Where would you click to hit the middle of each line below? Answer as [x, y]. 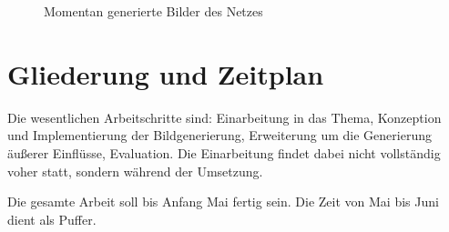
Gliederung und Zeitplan [166, 73]
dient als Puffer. [52, 219]
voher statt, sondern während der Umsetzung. [135, 171]
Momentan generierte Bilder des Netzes [153, 11]
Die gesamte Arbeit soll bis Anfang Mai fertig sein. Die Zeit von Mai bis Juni [223, 202]
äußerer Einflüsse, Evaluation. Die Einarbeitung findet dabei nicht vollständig [224, 152]
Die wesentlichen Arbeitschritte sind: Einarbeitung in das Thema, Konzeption [224, 117]
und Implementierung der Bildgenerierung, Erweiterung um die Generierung [219, 135]
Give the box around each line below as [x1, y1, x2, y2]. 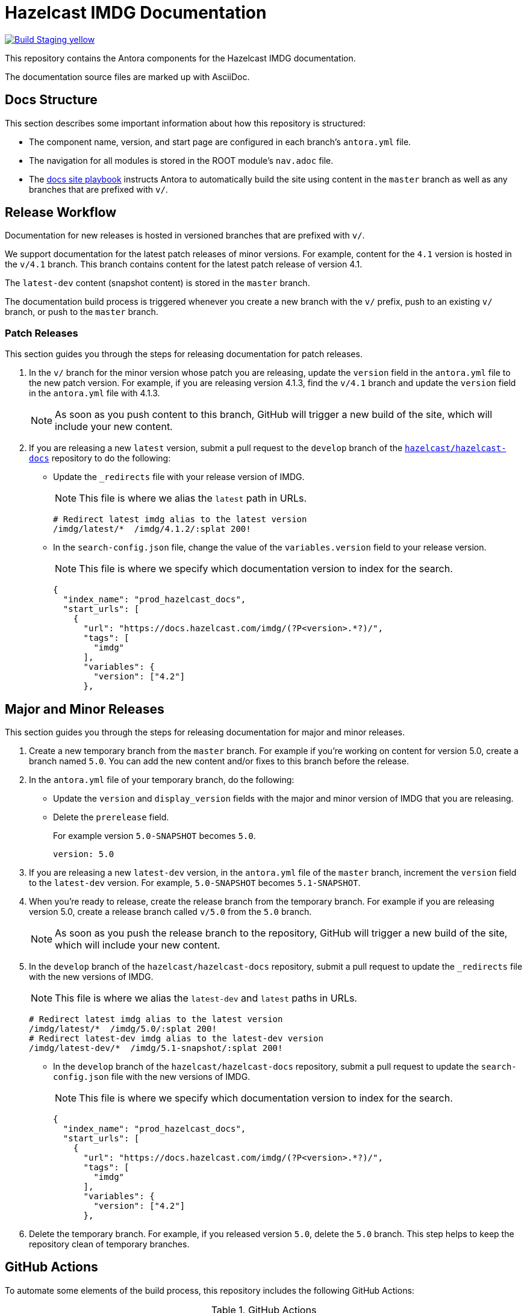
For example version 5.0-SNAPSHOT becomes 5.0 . [53, 831, 256, 841]
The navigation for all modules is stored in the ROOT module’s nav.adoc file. [29, 155, 334, 166]
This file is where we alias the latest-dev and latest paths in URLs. [55, 992, 357, 1005]
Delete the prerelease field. [53, 812, 169, 823]
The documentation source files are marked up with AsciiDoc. [5, 71, 250, 82]
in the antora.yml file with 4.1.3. [29, 388, 160, 399]
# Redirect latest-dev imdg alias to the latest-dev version [29, 1034, 323, 1044]
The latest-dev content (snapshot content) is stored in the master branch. [5, 278, 310, 288]
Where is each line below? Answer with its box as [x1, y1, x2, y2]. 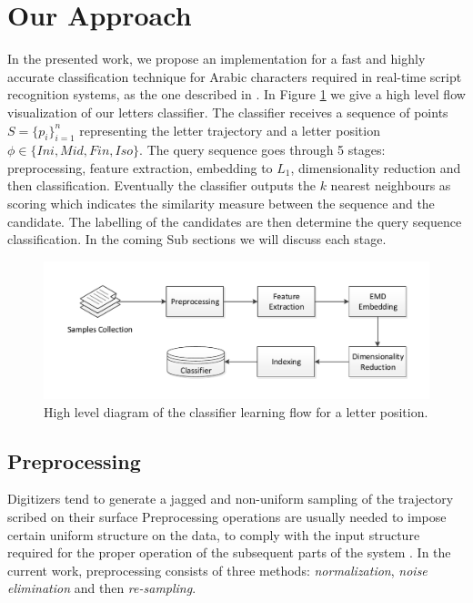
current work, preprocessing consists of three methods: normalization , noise [7, 560, 428, 579]
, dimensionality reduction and [290, 158, 461, 177]
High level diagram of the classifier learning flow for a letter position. [44, 402, 428, 421]
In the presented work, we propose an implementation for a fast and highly [7, 49, 426, 68]
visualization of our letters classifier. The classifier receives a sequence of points [7, 102, 448, 121]
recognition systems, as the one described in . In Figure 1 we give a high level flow [7, 85, 466, 104]
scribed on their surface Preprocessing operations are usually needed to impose [7, 506, 447, 526]
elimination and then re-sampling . [7, 578, 196, 598]

WHAT TO DO
Would you repeat the material above exactly, line for line, from its first line to the line with "visualization of our", including both and skipping every picture?

EXPECTED ANSWER
Where would you click to hit the middle of each line below? Answer as [x, y]. 
Gliederung und Zeitplan [166, 73]
dient als Puffer. [52, 219]
voher statt, sondern während der Umsetzung. [135, 171]
Momentan generierte Bilder des Netzes [153, 11]
Die gesamte Arbeit soll bis Anfang Mai fertig sein. Die Zeit von Mai bis Juni [223, 202]
äußerer Einflüsse, Evaluation. Die Einarbeitung findet dabei nicht vollständig [224, 152]
Die wesentlichen Arbeitschritte sind: Einarbeitung in das Thema, Konzeption [224, 117]
und Implementierung der Bildgenerierung, Erweiterung um die Generierung [219, 135]
Give the box around each line below as [x1, y1, x2, y2]. 
For example version 5.0-SNAPSHOT becomes 5.0 . [53, 831, 256, 841]
The navigation for all modules is stored in the ROOT module’s nav.adoc file. [29, 155, 334, 166]
This file is where we alias the latest-dev and latest paths in URLs. [55, 992, 357, 1005]
Delete the prerelease field. [53, 812, 169, 823]
The documentation source files are marked up with AsciiDoc. [5, 71, 250, 82]
in the antora.yml file with 4.1.3. [29, 388, 160, 399]
# Redirect latest-dev imdg alias to the latest-dev version [29, 1034, 323, 1044]
The latest-dev content (snapshot content) is stored in the master branch. [5, 278, 310, 288]
Where is each line below? Answer with its box as [x1, y1, x2, y2]. 
current work, preprocessing consists of three methods: normalization , noise [7, 560, 428, 579]
, dimensionality reduction and [290, 158, 461, 177]
High level diagram of the classifier learning flow for a letter position. [44, 402, 428, 421]
In the presented work, we propose an implementation for a fast and highly [7, 49, 426, 68]
visualization of our letters classifier. The classifier receives a sequence of points [7, 102, 448, 121]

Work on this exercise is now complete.